The path to a single version of truth for all supply chain data is not through coercion, standards bodies, the next iteration of XML, or programming language. 

AI to the Rescue

Here’s an idea. Instead of seeking ways to force your way on partners, why not try something else? Allow them to operate and communicate as they do today and use AI to consume, translate and standardize the information for the application that needs it.

Large language models (LLMs) are maturing rapidly. We have all seen how they can write essays, contracts, and emails. With the right teaching libraries, LLMs can also read and interpret complex business documents, regardless of format or language. If a small supplier prefers to communicate by emailing a PDF, let the AI do the work of updating the importer systems.

This becomes especially important for companies that have already invested in technology. As systems evolve, obsolescence is an issue. Unlike upgrading your iPhone every three years, it’s not easy to rip and replace an enterprise system that has been implemented at a significant cost. With AI as the data interpreter, the ability to augment existing system investments is more attainable than ever before.

Imagine a large automotive OEM, who spent more than $100 million rolling out a global transportation management system to support all global logistics operations. That is not going anywhere. Five years ago, the partner network data quality issue might have rendered that solution only partially effective. 

Today, it is possible for a startup with a state of the art AI solution design to bring together the unstructured data that is common in global logistics and significantly upgrade any installed TMS system. For that automotive OEM, their investment is not only preserved, it’s expanded. 

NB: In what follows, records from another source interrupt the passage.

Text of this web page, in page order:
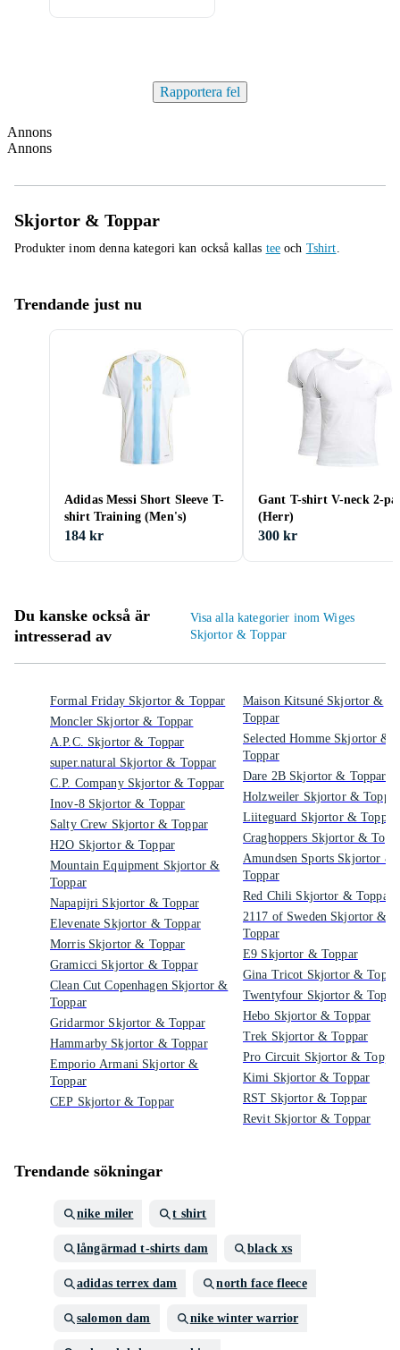
Rapportera fel
Annons
Annons
Skjortor & Toppar
Produkter inom denna kategori kan också kallas tee och Tshirt.
Trendande just nu
Adidas Messi Short Sleeve T-
shirt Training (Men's)
184 kr
Gant T-shirt V-neck 2-
(Herr)
300 kr
Du kanske också är
intresserad av
Visa alla kategorier inom Wiges
Skjortor & Toppar
Formal Friday Skjortor & Toppar
Moncler Skjortor & Toppar
A.P.C. Skjortor & Toppar
super.natural Skjortor & Toppar
C.P. Company Skjortor & Toppar
Inov-8 Skjortor & Toppar
Salty Crew Skjortor & Toppar
H2O Skjortor & Toppar
Mountain Equipment Skjortor &
Toppar
Napapijri Skjortor & Toppar
Elevenate Skjortor & Toppar
Morris Skjortor & Toppar
Gramicci Skjortor & Toppar
Clean Cut Copenhagen Skjortor &
Toppar
Gridarmor Skjortor & Toppar
Hammarby Skjortor & Toppar
Emporio Armani Skjortor &
Toppar
CEP Skjortor & Toppar
Maison Kitsuné Skjortor &
Toppar
Selected Homme Skjortor &
Toppar
Dare 2B Skjortor & Toppar
Holzweiler Skjortor & Toppar
Liiteguard Skjortor & Toppar
Craghoppers Skjortor &
Amundsen Sports Skjortor &
Toppar
Red Chili Skjortor & Toppar
2117 of Sweden Skjortor &
Toppar
E9 Skjortor & Toppar
Gina Tricot Skjortor &
Twentyfour Skjortor &
Hebo Skjortor & Toppar
Trek Skjortor & Toppar
Pro Circuit Skjortor &
Kimi Skjortor & Toppar
RST Skjortor & Toppar
Revit Skjortor & Toppar
Trendande sökningar
nike miler t shirt
långärmad t-shirts dam black xs
adidas terrex dam north face fleece
salomon dam nike winter warrior
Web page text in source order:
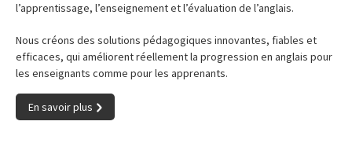
l’apprentissage, l’enseignement et l’évaluation de l’anglais.
Nous créons des solutions pédagogiques innovantes, fiables et
efficaces, qui améliorent réellement la progression en anglais pour
les enseignants comme pour les apprenants.
En savoir plus
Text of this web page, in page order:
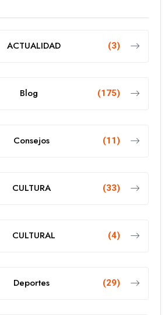
ACTUALIDAD (3)
Blog (175)
Consejos (11)
CULTURA (33)
CULTURAL (4)
Deportes (29)
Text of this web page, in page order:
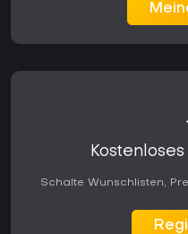
Schalte Wunschlisten,
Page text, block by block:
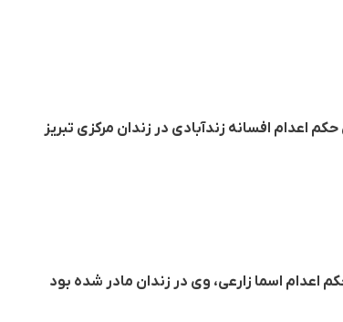
حکم اعدام افسانه زندآبادی در زندان مرکزی تبریز
اعدام اسما زارعی، وی در زندان مادر شده بود
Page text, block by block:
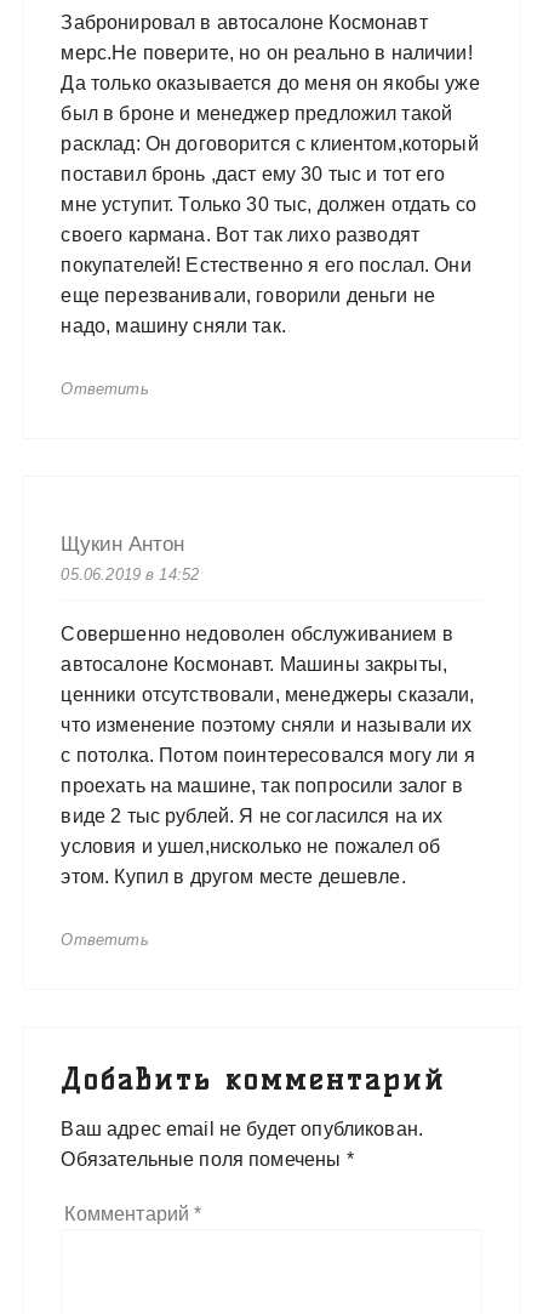
Забронировал в автосалоне Космонавт
мерс.Не поверите, но он реально в наличии!
Да только оказывается до меня он якобы уже
был в броне и менеджер предложил такой
расклад: Он договорится с клиентом,который
поставил бронь ,даст ему 30 тыс и тот его
мне уступит. Только 30 тыс, должен отдать со
своего кармана. Вот так лихо разводят
покупателей! Естественно я его послал. Они
еще перезванивали, говорили деньги не
надо, машину сняли так.
Ответить
Щукин Антон
05.06.2019 в 14:52
Совершенно недоволен обслуживанием в
автосалоне Космонавт. Машины закрыты,
ценники отсутствовали, менеджеры сказали,
что изменение поэтому сняли и называли их
с потолка. Потом поинтересовался могу ли я
проехать на машине, так попросили залог в
виде 2 тыс рублей. Я не согласился на их
условия и ушел,нисколько не пожалел об
этом. Купил в другом месте дешевле.
Ответить
Добавить комментарий
Ваш адрес email не будет опубликован.
Обязательные поля помечены *
Комментарий*
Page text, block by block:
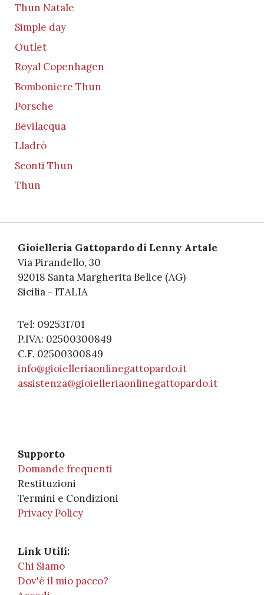
Thun Natale
Simple day
Outlet
Royal Copenhagen
Bomboniere Thun
Porsche
Bevilacqua
Lladrò
Sconti Thun
Thun
Gioielleria Gattopardo di Lenny Artale
Via Pirandello, 30
92018 Santa Margherita Belice (AG)
Sicilia - ITALIA
Tel: 092531701
P.IVA: 02500300849
C.F. 02500300849
info@gioielleriaonlinegattopardo.it
assistenza@gioielleriaonlinegattopardo.it
Supporto
Domande frequenti
Restituzioni
Termini e Condizioni
Privacy Policy
Link Utili:
Chi Siamo
Dov'è il mio pacco?
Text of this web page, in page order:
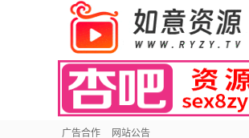
广告合作 网站公告
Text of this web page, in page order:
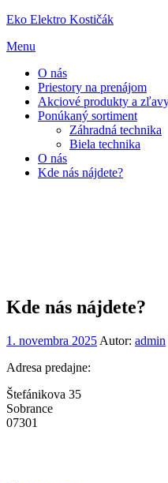
Preskočiť
obsah
Eko Elektro Kostičák
Menu
O nás
Priestory na prenájom
Akciové produkty a
Ponúkaný sortiment
Záhradná technika
Biela technika
O nás
Kde nás nájdete?
Kde nás nájdete?
1. novembra 2025 Autor: admin
Adresa predajne:
Štefánikova 35
Sobrance
07301
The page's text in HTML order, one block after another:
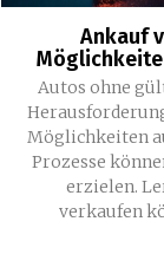
Ankauf
Autos ohne
Möglichkeiten
Prozesse
erzielen.
verkaufen
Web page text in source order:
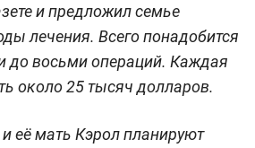
и предложил семье
лечения. Всего понадобится
до восьми операций. Каждая
около 25 тысяч долларов.
её мать Кэрол планируют
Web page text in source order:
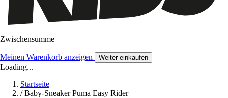
Zwischensumme
Meinen Warenkorb anzeigen Weiter einkaufen
Loading...
Startseite
/ Baby-Sneaker Puma Easy Rider
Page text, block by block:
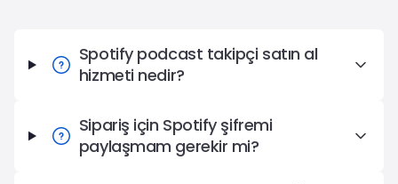
Spotify podcast takipçi satın al
hizmeti nedir?
Sipariş için Spotify şifremi
paylaşmam gerekir mi?
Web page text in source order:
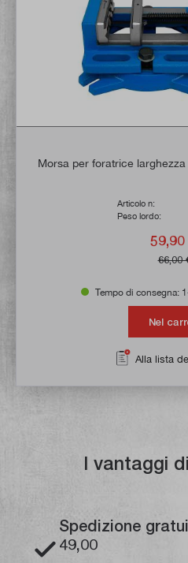
Morsa per foratrice
Articolo n:
Peso lordo:
66,00
Tempo di consegna:
Nel
Alla lista
I vantaggi
Spedizione
49,00
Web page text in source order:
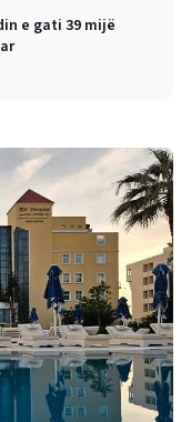
e gati 39 mijë
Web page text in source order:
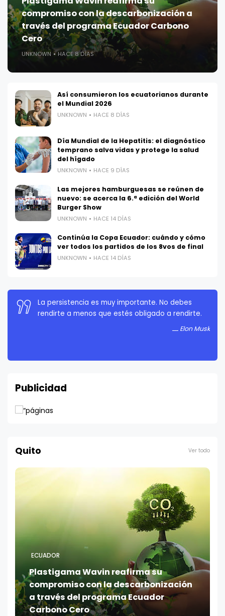
compromiso con la descarbonización a
través del programa Ecuador Carbono
Cero
UNKNOWN HACE 8 DÍAS
Así consumieron los ecuatorianos durante
el Mundial 2026
UNKNOWN HACE 8 DÍAS
Día Mundial de la Hepatitis: el diagnóstico
temprano salva vidas y protege la salud
del hígado
UNKNOWN HACE 9 DÍAS
Las mejores hamburguesas se reúnen de
nuevo: se acerca la 6.ª edición del World
Burger Show
UNKNOWN HACE 14 DÍAS
Continúa la Copa Ecuador: cuándo y cómo
ver todos los partidos de los 8vos de final
UNKNOWN HACE 14 DÍAS
Si algo es lo suficientemente importante, incluso
si las probabilidades están en tu contra, debes
Publicidad
Quito Ver todo
ECUADOR
Plastigama Wavin reafirma su
compromiso con la descarbonización
a través del programa Ecuador
Carbono Cero
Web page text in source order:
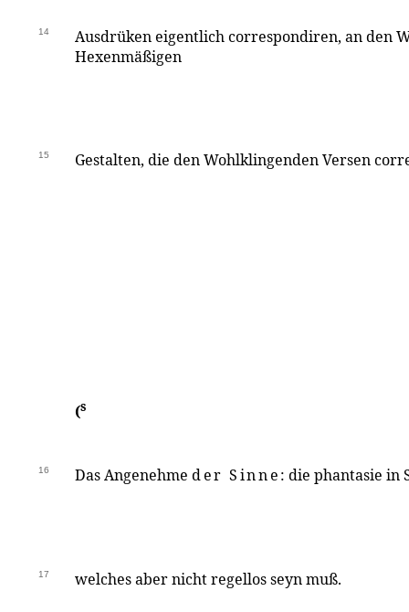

The AI hype machine is now being compared to Blockchain, which fizzled after a few spectacular years atop the bold predictions ladder. Nobody understood Blockchain, and there were few examples of tangible business uses to be had.  AI is a different beast. In a very short amount of time, the business use cases are not only taking place, but CIOs are doing webinars talking about how it is already working, breaking boundaries for the first time. 

Nobody wants to start over and admit defeat. A CIO at a large global company will do everything they can to preserve and build upon their investments because it goes beyond just the cost of the IT. The change management process is a big hurdle so if AI can in fact improve the performance of software and do it in a way that involves minimal change management, that shows real promise.

It’s still early, but it’s a big deal. Believe the hype.